HOW TO COMPLETE THIS TASK >> Entries below include pictures. Output exactly the lines from the one with "Where would you" down to the one with "For each line", both ends included, and leave the pictures out.
──────
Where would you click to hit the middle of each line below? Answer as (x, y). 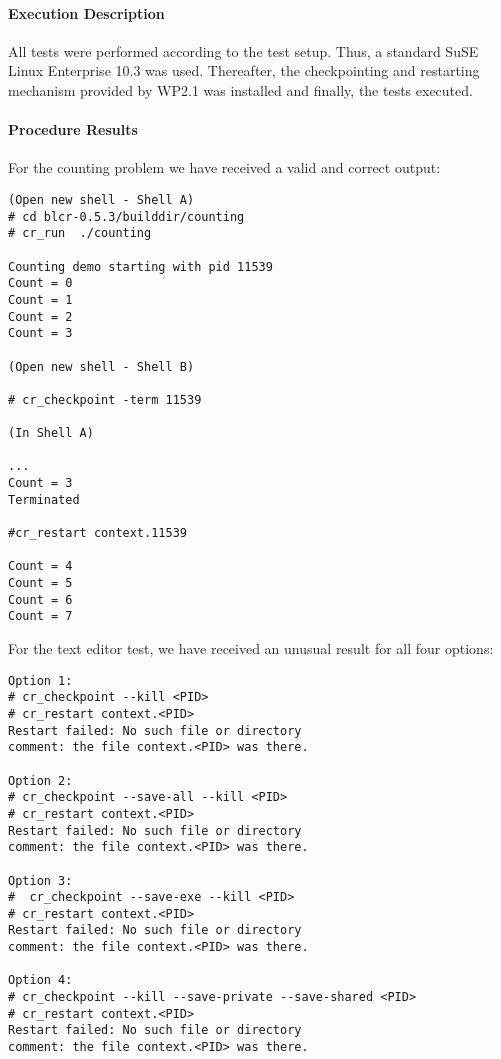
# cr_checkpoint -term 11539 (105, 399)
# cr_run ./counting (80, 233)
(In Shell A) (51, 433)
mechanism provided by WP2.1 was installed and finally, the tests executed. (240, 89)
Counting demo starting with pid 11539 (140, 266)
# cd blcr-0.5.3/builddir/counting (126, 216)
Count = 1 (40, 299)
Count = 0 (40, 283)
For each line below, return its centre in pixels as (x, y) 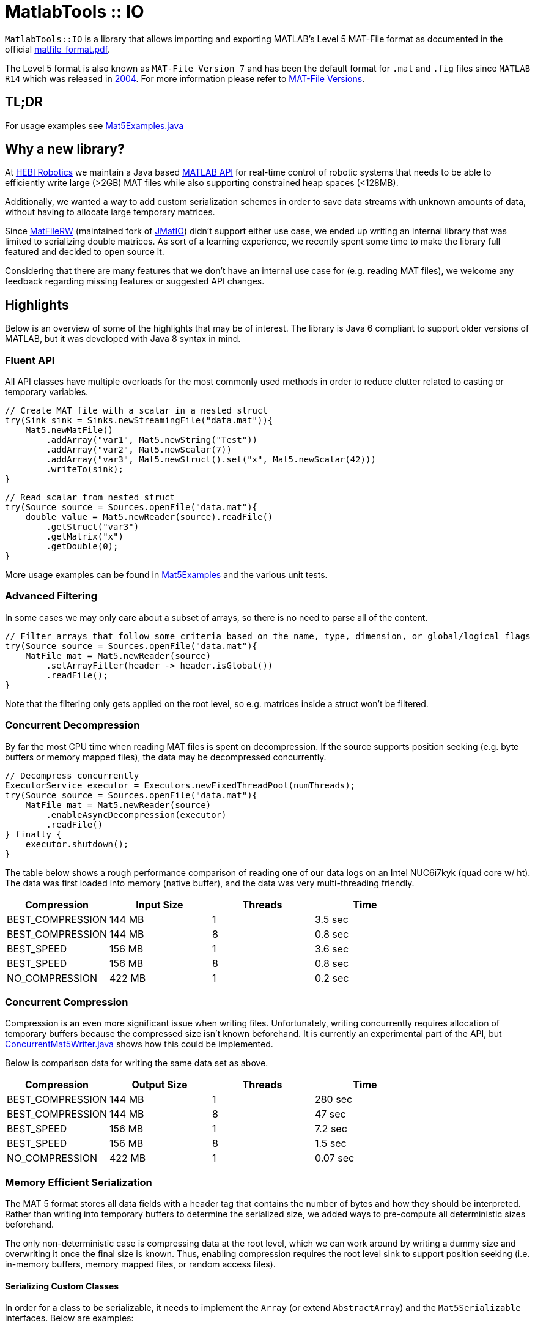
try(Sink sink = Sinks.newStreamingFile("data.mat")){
──────
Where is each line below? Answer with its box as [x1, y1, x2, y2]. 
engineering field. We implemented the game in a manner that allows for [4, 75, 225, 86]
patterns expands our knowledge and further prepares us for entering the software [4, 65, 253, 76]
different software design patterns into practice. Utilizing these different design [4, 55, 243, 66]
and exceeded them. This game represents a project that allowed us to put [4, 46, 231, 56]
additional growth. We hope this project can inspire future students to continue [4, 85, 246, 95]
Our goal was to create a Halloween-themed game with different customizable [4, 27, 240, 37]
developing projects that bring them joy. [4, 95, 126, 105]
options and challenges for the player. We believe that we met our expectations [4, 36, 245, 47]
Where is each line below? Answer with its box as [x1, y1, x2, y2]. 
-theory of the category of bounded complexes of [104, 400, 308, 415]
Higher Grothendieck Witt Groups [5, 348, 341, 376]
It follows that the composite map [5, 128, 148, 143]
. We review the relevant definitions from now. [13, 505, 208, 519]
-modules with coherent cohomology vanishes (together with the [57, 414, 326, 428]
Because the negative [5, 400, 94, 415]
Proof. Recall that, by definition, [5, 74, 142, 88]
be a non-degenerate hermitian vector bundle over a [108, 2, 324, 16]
──────
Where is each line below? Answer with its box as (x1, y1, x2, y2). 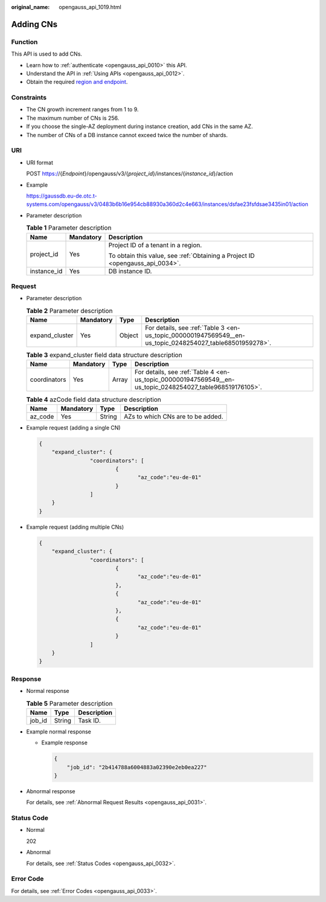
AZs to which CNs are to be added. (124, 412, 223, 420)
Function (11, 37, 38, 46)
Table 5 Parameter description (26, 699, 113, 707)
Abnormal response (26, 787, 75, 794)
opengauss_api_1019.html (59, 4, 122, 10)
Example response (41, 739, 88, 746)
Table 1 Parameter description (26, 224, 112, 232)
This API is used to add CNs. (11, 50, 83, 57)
──────
FINAL ANSWER >>
Where would you click to hit the middle of each line below? Answer as (x, y). 
# cr_checkpoint -term 11539 (105, 399)
# cr_run ./counting (80, 233)
(In Shell A) (51, 433)
mechanism provided by WP2.1 was installed and finally, the tests executed. (240, 89)
Counting demo starting with pid 11539 (140, 266)
# cd blcr-0.5.3/builddir/counting (126, 216)
Count = 1 (40, 299)
Count = 0 (40, 283)
For each line below, return its centre in pixels as (x, y) 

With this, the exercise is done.